Торговый домъ "Домби и Сынъ" находился въ Сити, главной торговой части Лондона. Въ Сити помѣщались всѣ лучшіе лавки и магазины. На углу улицы былъ цѣлый рядъ лавокъ съ инструментами, нужными для морского дѣла,-- ихъ сразу можно было отличить отъ другихъ лавокъ, потому что надъ дверью каждой изъ нихъ вмѣсто вывѣски была выставлена деревянная кукла въ мундирѣ морского офицера.
Хозяиномъ одной изъ такихъ лавокъ, кажется самой старой и унылой, былъ давно-давно уже почтенный Соломонъ Джилѣсъ, или, какъ его чаще называли, дядя Соль. Онъ жилъ при лавкѣ вдвоемъ съ своимъ племянникомъ, хорошенькомъ рѣзвымъ четырнадцатилѣтнимъ мальчикомъ, какъ двѣ капли воды похожимъ на браваго молодого матроса; зато самъ дядя Соль совсѣмъ уже не походилъ на моряка: вѣчно угрюмый, молчаливый, одряхлѣвшій, онъ могъ молчать чуть не цѣлый день, выглядывая на свѣтъ Божій мутными тусклыми покраснѣвшими глазами; одѣвался онъ очень незатѣйливо: у него были только двѣ перемѣны платья, которыя онъ надѣвалъ поочередно: одна пара кофейнаго цвѣта, съ большими свѣтлыми пуговицами, и другая -- тоже кофейнаго цвѣта, но уже съ брюками изъ свѣтлой нанки; другихъ нарядовъ никто никогда не видалъ на дядѣ Солѣ; на головѣ онъ носилъ гладенькій сѣденькій паричокъ {Парикъ -- накладка изъ фальшивыхъ волосъ, которую надѣваютъ плѣшивые, чтобы скрыть свою плѣшь.}; шею стягивалъ высокими стоячими воротниками, а въ карманѣ у него были огромные часы луковицей, которыми онъ очень гордился и вѣрилъ имъ больше, чѣмъ самому солнцу. Дядя Соль носилъ постоянно очки, но оно рѣдко бывали на своемъ мѣстѣ, такъ какъ плохо держались на маленькомъ носу старика; чаще всего они были откинуты у него на лобъ.

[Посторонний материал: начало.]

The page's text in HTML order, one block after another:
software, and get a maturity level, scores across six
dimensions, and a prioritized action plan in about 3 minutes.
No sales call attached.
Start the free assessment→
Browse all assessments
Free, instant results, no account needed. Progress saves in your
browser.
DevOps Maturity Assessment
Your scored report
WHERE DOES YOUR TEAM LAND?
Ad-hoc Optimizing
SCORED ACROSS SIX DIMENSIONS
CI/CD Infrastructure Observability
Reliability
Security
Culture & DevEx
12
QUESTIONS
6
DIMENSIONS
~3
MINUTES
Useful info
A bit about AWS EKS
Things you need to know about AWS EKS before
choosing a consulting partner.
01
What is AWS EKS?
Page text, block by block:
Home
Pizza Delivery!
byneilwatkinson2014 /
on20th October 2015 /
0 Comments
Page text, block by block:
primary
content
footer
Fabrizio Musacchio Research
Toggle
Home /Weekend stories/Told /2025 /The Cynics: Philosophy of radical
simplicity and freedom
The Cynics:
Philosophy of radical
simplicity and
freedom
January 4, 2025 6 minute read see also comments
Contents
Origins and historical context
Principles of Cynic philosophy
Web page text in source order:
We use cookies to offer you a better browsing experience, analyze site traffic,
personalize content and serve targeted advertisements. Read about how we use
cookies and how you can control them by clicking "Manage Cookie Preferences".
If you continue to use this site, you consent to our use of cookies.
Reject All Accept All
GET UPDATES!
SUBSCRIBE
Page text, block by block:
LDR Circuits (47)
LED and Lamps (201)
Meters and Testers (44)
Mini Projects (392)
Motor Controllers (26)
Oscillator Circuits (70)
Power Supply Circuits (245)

Долгіе годы прожилъ Соломонъ Джильсъ въ своей лавкѣ и спалъ на чердакѣ, гдѣ по временамъ свистѣлъ и завывалъ вѣтеръ и бушевала цѣлая буря, какая и не снилась жильцамъ нижнихъ квартиръ.

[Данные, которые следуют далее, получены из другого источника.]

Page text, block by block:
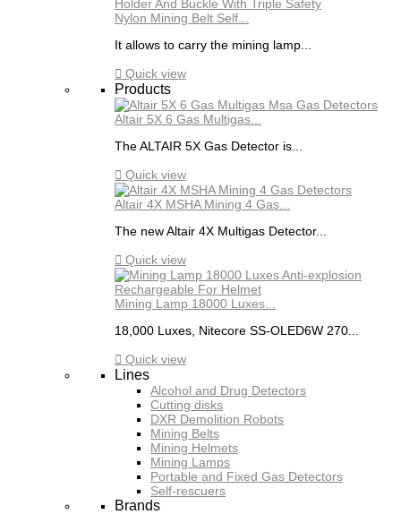
Nylon Mining Belt Self...
It allows to carry the mining lamp...
 Quick view
Products
Altair 5X 6 Gas Multigas...
The ALTAIR 5X Gas Detector is...
 Quick view
Altair 4X MSHA Mining 4 Gas...
The new Altair 4X Multigas Detector...
 Quick view
Mining Lamp 18000 Luxes...
18,000 Luxes, Nitecore SS-OLED6W 270...
 Quick view
Lines
Alcohol and Drug Detectors
Cutting disks
DXR Demolition Robots
Mining Belts
Mining Helmets
Mining Lamps
Portable and Fixed Gas Detectors
Self-rescuers
Brands

Съ нѣкоторыхъ поръ торговля морскихъ лавокъ пошла плохо; явились богатые большіе магазины, которые отбили у нихъ покупателей; многія вещи, которыми они торговали, перестали употреблять, ихъ замѣнили другія, улучшенныя, болѣе удобныя вещи, и ихъ перестали покупать, но старикъ Соль не бросалъ своей лавки. Теперь рѣдкій покупатель заглядывалъ въ его лавку, и она часто пустовала по цѣлымъ мѣсяцамъ, но старикъ не хотѣлъ сдаваться; каждый день онъ терпѣливо отпиралъ свою лавку, перетиралъ и разставлялъ товары и ждалъ покупателей.
Былъ осенній ненастный день, около половины шестого пополудни; городскія улицы уже начали пустѣть, народныя толпы отхлынула въ разныя стороны, густыя тучи низко нависли надъ землей, и дождь, казалось, собирался итти всю ночь; крупныя дождевыя капли уже начали падать на сырую, холодную мостовую.
Соломонъ Джильсъ сидѣлъ одинъ одинехонекъ въ своей пустынной лавкѣ и отъ времени до времени нетерпѣливо посматривалъ на своя огромные часы: онъ поджидалъ племянника, который въ этотъ день въ первый разъ отправился на службу въ контору торговаго дома "Домби и Сынъ". Старикъ уже началъ терять терпѣніе: онъ то и дѣло вынималъ часы, подходилъ къ окну и начиналъ смотрѣть на улицу, которая съ минуты на минуту становилась все пустыннѣе и пустыннѣе.
"Куда это онъ запропастился?-- думалъ онъ съ безпокойствомъ.-- Вотъ уже съ полчаса, какъ готовъ обѣдъ, а его все нѣтъ".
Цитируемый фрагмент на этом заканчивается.